# Work request
Check every line of the material for the word "records". Copy those that have it.

# Input

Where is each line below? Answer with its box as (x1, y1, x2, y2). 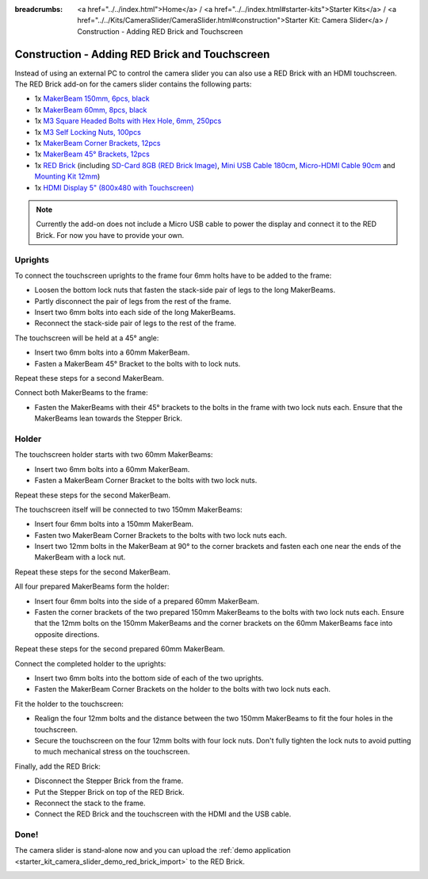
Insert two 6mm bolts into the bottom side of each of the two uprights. (34, 673, 264, 682)
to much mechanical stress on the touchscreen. (34, 747, 190, 757)
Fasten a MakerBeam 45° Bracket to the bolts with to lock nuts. (34, 359, 241, 368)
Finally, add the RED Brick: (14, 762, 101, 771)
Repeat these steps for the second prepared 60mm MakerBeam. (14, 644, 225, 654)
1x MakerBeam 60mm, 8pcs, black (34, 105, 147, 114)
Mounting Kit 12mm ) (34, 171, 101, 182)
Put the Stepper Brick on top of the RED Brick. (34, 787, 185, 796)
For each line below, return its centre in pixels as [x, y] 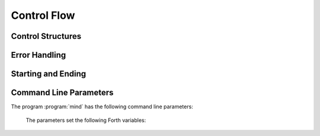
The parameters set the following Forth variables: [86, 120]
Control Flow [43, 15]
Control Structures [46, 36]
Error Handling [39, 55]
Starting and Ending [48, 74]
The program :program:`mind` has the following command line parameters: [102, 107]
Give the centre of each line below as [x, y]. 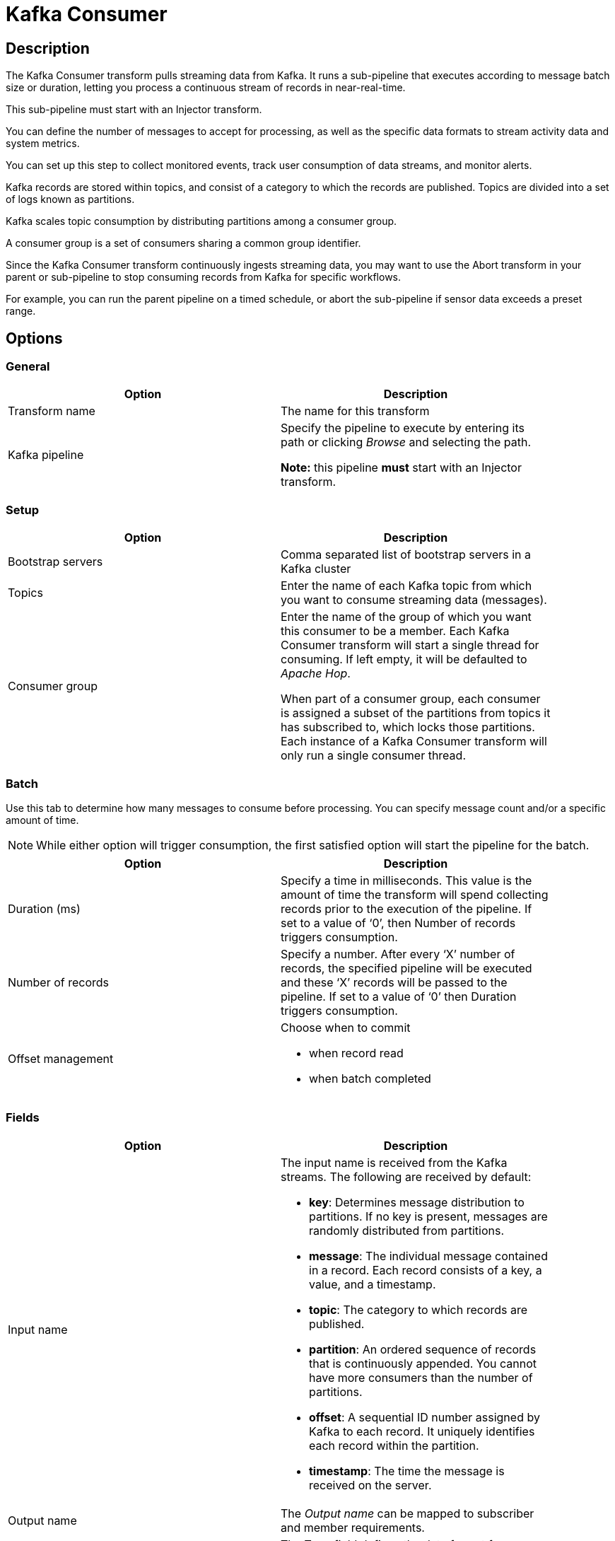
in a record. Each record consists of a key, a [426, 1270]
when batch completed [370, 1078]
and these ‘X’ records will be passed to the [394, 982]
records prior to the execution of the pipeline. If [406, 908]
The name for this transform [355, 411]
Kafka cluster [316, 569]
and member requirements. [353, 1527]
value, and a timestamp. [373, 1284]
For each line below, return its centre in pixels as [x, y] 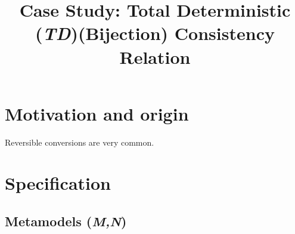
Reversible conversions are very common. [80, 142]
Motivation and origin [97, 113]
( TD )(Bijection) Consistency [155, 33]
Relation [155, 56]
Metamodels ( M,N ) [66, 221]
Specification [58, 183]
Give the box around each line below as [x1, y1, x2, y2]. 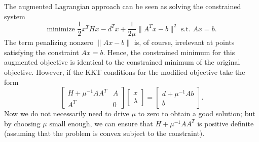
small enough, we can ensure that [49, 118, 153, 128]
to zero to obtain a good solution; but [138, 108, 255, 119]
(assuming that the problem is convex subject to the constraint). [4, 128, 205, 138]
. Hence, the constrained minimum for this [103, 46, 235, 57]
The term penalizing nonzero [4, 37, 94, 48]
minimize [47, 25, 75, 33]
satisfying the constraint [4, 46, 79, 57]
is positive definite [197, 118, 254, 128]

# Solved problem
and these ‘X’ records will be passed to the [394, 982]
records prior to the execution of the pipeline. If [406, 908]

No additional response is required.